子どもについても、携帯電話・スマートフォンとの接触時間が長いほど、就寝時刻が遅くなる傾向が認められます(下図)。この傾向は小学生や中学生でとくに顕著になります。

たっぷり睡眠をとるコツ

「健康づくりのための健康ガイド2023」によると、たっぷり睡眠をとるコツは以下です。

• 日中にできるただけ日光を浴びると、体内時計が調節されて入眠しやすくなる。
• 寝室にはスマートフォンやタブレット端末を持ち込まず、できるだけ暗くして寝ることが良い睡眠につながる。
• 寝室は暑すぎず寒すぎない温度で、就寝の約1〜2時間前に入浴し身体を温めてから寝床に入ると入眠しやすくなる。
• できるだけ静かな環境で、リラックスできる寝衣・寝具で眠ることが良い睡眠につながる。
(出典:健康づくりのための健康ガイド2023, 厚生労働省)

十分な睡眠時間を取れない理由は人それぞれですが、何をして何をしないか取捨選択し、優先順位をはっきりさせることも大切です。帰宅後の自身の習慣や家族の役割分担を見直すことも有効です。男性でも産休を取得できる職場が増えているので、積極的に活用すると良いですね。

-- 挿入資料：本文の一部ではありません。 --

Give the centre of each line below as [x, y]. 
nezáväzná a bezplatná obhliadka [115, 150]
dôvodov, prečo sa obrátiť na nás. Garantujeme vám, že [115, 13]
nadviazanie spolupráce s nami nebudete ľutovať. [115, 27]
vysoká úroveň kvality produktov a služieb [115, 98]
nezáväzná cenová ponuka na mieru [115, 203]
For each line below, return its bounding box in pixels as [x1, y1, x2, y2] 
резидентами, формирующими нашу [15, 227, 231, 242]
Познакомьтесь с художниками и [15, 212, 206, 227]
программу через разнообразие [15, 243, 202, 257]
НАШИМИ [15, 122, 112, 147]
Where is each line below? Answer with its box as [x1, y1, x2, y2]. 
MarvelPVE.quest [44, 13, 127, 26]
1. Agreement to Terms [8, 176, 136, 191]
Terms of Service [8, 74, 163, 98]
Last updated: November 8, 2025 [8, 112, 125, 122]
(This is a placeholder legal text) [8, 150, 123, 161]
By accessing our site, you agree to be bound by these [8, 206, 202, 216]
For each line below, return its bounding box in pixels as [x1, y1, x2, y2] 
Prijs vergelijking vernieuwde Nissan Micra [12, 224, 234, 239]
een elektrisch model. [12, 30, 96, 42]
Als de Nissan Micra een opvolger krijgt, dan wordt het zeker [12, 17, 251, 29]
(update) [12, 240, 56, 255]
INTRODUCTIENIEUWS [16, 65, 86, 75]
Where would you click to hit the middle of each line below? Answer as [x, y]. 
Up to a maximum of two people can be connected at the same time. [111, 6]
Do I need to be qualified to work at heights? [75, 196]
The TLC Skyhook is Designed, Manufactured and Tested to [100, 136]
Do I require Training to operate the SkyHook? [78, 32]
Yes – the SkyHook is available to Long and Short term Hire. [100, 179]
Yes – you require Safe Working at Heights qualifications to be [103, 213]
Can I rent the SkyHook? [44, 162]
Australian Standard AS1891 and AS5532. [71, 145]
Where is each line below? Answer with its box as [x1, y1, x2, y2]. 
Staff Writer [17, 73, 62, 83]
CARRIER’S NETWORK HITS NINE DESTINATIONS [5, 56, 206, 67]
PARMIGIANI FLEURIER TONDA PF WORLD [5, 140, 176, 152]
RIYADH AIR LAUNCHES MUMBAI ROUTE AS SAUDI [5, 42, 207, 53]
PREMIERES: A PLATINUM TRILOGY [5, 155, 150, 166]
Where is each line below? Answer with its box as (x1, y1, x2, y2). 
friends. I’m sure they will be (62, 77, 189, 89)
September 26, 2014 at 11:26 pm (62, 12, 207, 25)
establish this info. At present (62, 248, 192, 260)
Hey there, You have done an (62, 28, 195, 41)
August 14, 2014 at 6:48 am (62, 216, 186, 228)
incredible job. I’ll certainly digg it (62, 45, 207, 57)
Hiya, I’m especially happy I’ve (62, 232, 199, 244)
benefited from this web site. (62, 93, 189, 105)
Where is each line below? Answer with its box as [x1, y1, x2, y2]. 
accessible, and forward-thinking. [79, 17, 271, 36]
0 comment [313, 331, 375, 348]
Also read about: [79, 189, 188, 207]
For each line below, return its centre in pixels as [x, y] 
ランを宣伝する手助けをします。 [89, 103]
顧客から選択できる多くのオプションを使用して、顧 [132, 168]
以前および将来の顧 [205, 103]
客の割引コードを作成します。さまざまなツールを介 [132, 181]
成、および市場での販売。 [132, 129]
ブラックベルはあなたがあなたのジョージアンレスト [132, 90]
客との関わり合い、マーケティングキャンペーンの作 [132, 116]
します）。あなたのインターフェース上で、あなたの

小中学生、高校生は1日に1時間以上体を動かし、スクリーンタイム(スマホやPC画面を見る、ゲームをする時間)を2時間以下にすることが、良い睡眠のために推奨されます(健康づくりのための健康ガイド2023)。

ほかにも、1日のカフェインの摂取量コーヒーカップで4杯程度まで、晩酌で深酒はしない、不規則な交代勤務をされる方は夜勤中に20〜50分の仮眠をとる、など、良い睡眠を取るコツがまとめられているので、家族で「健康づくりのための健康ガイド2023」を読んでみるのもいいでしょう。




以上、「いい睡眠をたっぷり取るコツ〜日本は睡眠不足世界一」についてでした。朝起きたときに十分な休養感を感じられるのは幸せの一つと言えます。いつまでも健やかに暮らしていくために睡眠習慣を見直してみるのはいかがでしょうか?